Thank you very much for your answer!

Now I am curious to use NFTables with firewalld. I couldnt find documentation explaining how to upgrade. These are my specs:
 
CentOS 7.5
firewalld 0.4.4.4
NFTables installed (according to "modinfo nf_tables")
 
Do I need to install the new version (0.6.2) firewalld from the tarball on the website or is there an easier way?


03.10.2018, 08:41, "Eric Garver" <egarver@redhat.com>:

On Tue, Oct 02, 2018 at 10:08:52PM -0400, Igor Kapushkin wrote:

    Hello,
     
    I am new to firewalld and I have a some questions because I am curious
    about it.
     
    First, the documentation says that firewalld can have multiple backends. I
    find it strange that the image on that documentation page lists such
    different things such as iptables, ebtables and NetworkManager. I imagine
    that the way firewalld interacts with iptables/ebtables/etc. is completely
    different that the way it interacts with NetworkManager. I'm confused why
    NetworkManager is called a "backend" in that case.

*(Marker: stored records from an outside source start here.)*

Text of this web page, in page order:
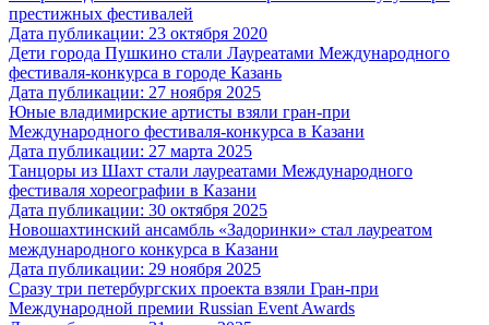
престижных фестивалей
Дата публикации: 23 октября 2020
Дети города Пушкино стали Лауреатами Международного
фестиваля-конкурса в городе Казань
Дата публикации: 27 ноября 2025
Юные владимирские артисты взяли гран-при
Международного фестиваля-конкурса в Казани
Дата публикации: 27 марта 2025
Танцоры из Шахт стали лауреатами Международного
фестиваля хореографии в Казани
Дата публикации: 30 октября 2025
Новошахтинский ансамбль «Задоринки» стал лауреатом
международного конкурса в Казани
Дата публикации: 29 ноября 2025
Сразу три петербургских проекта взяли Гран-при
Международной премии Russian Event Awards
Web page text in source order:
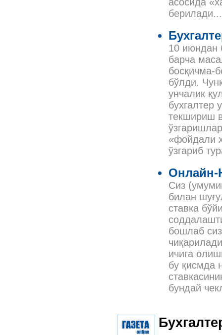
берилади...
10 июндан
барча
босқичма-
бўлди.
унчалик
бухгалтер
текшириш
«фойдали
ўзгариб
Онлайн-
Сиз
билан
ставка
бошлаб
ичига
бу қисмда
бундай
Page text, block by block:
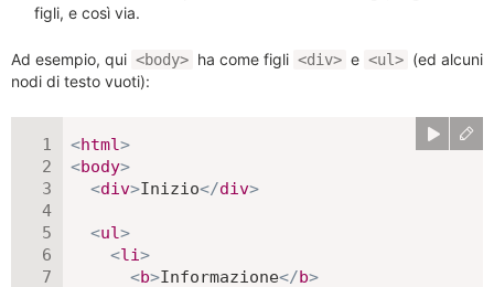
figli, e così via.
Ad esempio, qui <body> ha come figli <div> e <ul> (ed alcuni
nodi di testo vuoti):
<html>
<body>
<div>Inizio</div>
<ul>
<li>
<b>Informazione</b>
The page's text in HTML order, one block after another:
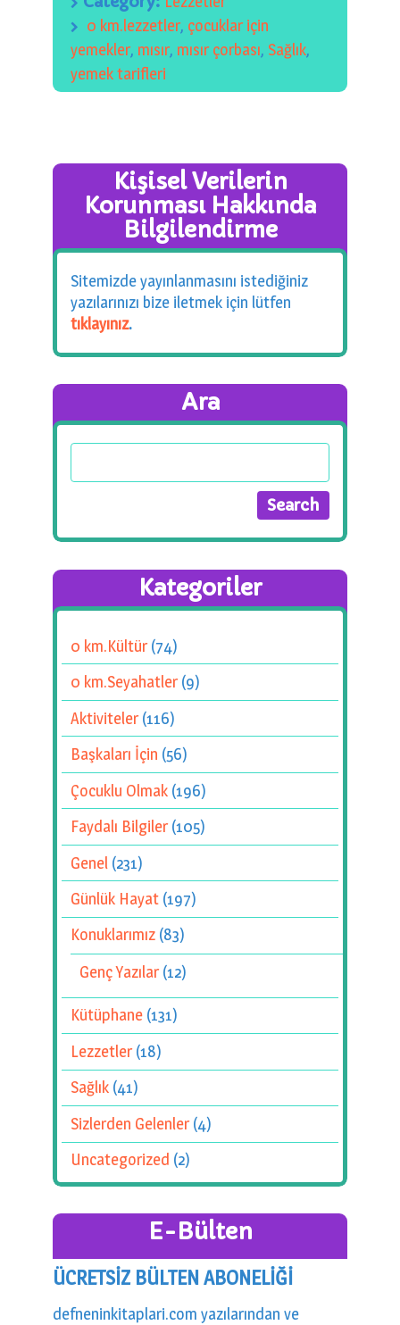
0 km.lezzetler, çocuklar için
yemekler, mısır, mısır çorbası, Sağlık,
yemek tarifleri
Kişisel Verilerin
Korunması Hakkında
Bilgilendirme
Sitemizde yayınlanmasını istediğiniz
yazılarınızı bize iletmek için lütfen
tıklayınız.
Ara
Kategoriler
0 km.Kültür(74)
0 km.Seyahatler(9)
Aktiviteler(116)
Başkaları İçin (56)
Çocuklu Olmak (196)
Faydalı Bilgiler(105)
Genel (231)
Günlük Hayat (197)
Konuklarımız (83)
Genç Yazılar(12)
Kütüphane (131)
Lezzetler(18)
Sağlık (41)
Sizlerden Gelenler(4)
Uncategorized (2)
E-Bülten
ÜCRETSİZ BÜLTEN ABONELİĞİ
defneninkitaplari.com yazılarından ve
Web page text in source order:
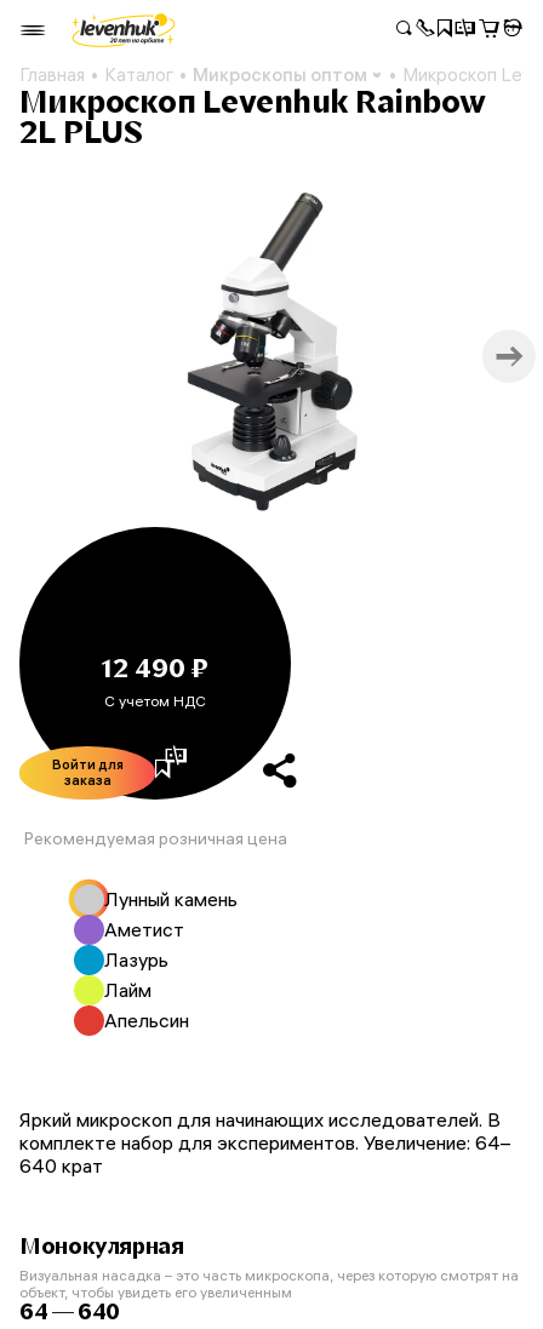
Главная Каталог Микроскопы оптом Микроскоп
Микроскоп Levenhuk Rainbow
2L PLUS
12 490 ₽
С учетом НДС
Войти для
заказа
Рекомендуемая розничная цена
Лунный камень
Аметист
Лазурь
Лайм
Апельсин
Яркий микроскоп для начинающих исследователей. В
комплекте набор для экспериментов. Увеличение: 64–
640 крат
Монокулярная
Визуальная насадка – это часть микроскопа, через которую смотрят на
объект, чтобы увидеть его увеличенным
64 — 640
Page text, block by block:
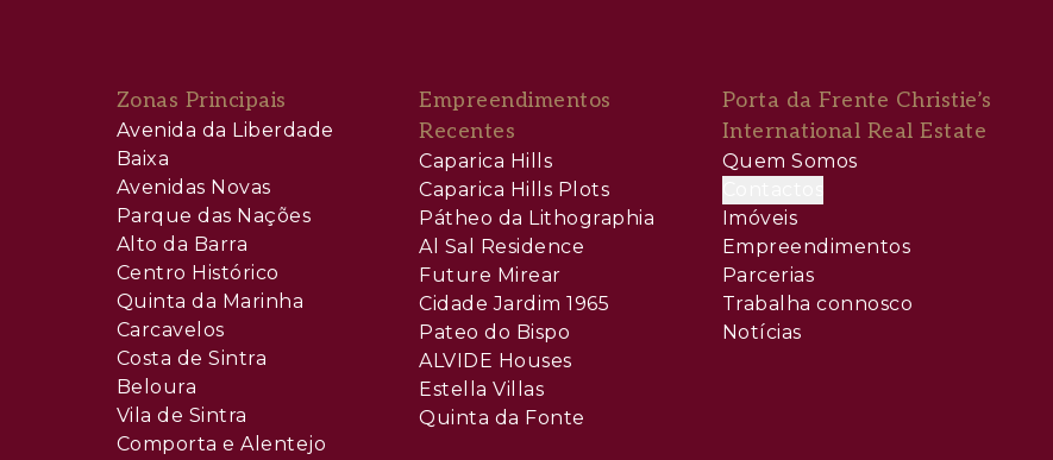
Zonas Principais
Avenida da Liberdade
Baixa
Avenidas Novas
Parque das Nações
Alto da Barra
Centro Histórico
Quinta da Marinha
Carcavelos
Costa de Sintra
Beloura
Vila de Sintra
Comporta e Alentejo
Empreendimentos
Recentes
Caparica Hills
Caparica Hills Plots
Pátheo da Lithographia
Al Sal Residence
Future Mirear
Cidade Jardim 1965
Pateo do Bispo
ALVIDE Houses
Estella Villas
Quinta da Fonte
Porta da Frente Christie’s
International Real Estate
Quem Somos
Imóveis
Empreendimentos
Parcerias
Trabalha connosco
Notícias
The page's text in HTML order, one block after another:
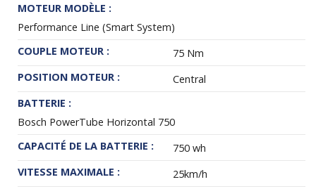
MOTEUR MODÈLE :
Performance Line (Smart System)
COUPLE MOTEUR :
75 Nm
POSITION MOTEUR :
Central
BATTERIE :
Bosch PowerTube Horizontal 750
CAPACITÉ DE LA BATTERIE :
750 wh
VITESSE MAXIMALE :
25km/h
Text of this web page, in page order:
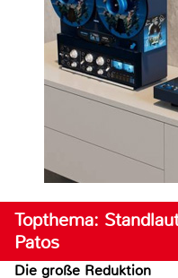
Topthema:
Patos
Die große Reduktion
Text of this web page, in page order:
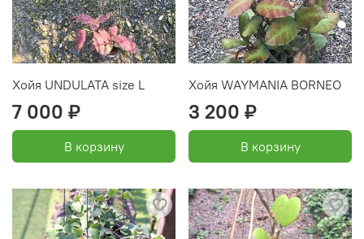
Хойя UNDULATA size L
7 000 ₽
В корзину
Хойя WAYMANIA BORNEO
3 200 ₽
В корзину

"backend" often just means "something not directly exposed to the user".
Firewalld communicates with NetworkManager to manage interface to zone
assignments (e.g. --add-interface).

When referring to a FirewallBackend there are two options; iptables and
nftables. In Firewalld, nftables support is very new. These are the low
level firewall implementation offered by the OS (Linux). Firewalld
provides an abstraction over these.

    Second, I have a computer running Centos 7. I can see that the iptables is
    installed, but the service (systemctl status iptables) is not part of the
    OS. I also know that on Centos 7 firewalld interfaces with iptables. My
    questions is, why is firewalld interfacing with iptables if the iptables
    service is not even installed? What's the point in doing that? I'm not an
    expert in the area, so I would really thank you if you could give me a
    hint or an explanation. I'm confused how iptables can still be relevant if
    the service is not there for systemd. How is iptables changing anything in
    that scenario?


They are two different packages that manage the underlying iptables
firewall in different ways. They should never be used simultaneously.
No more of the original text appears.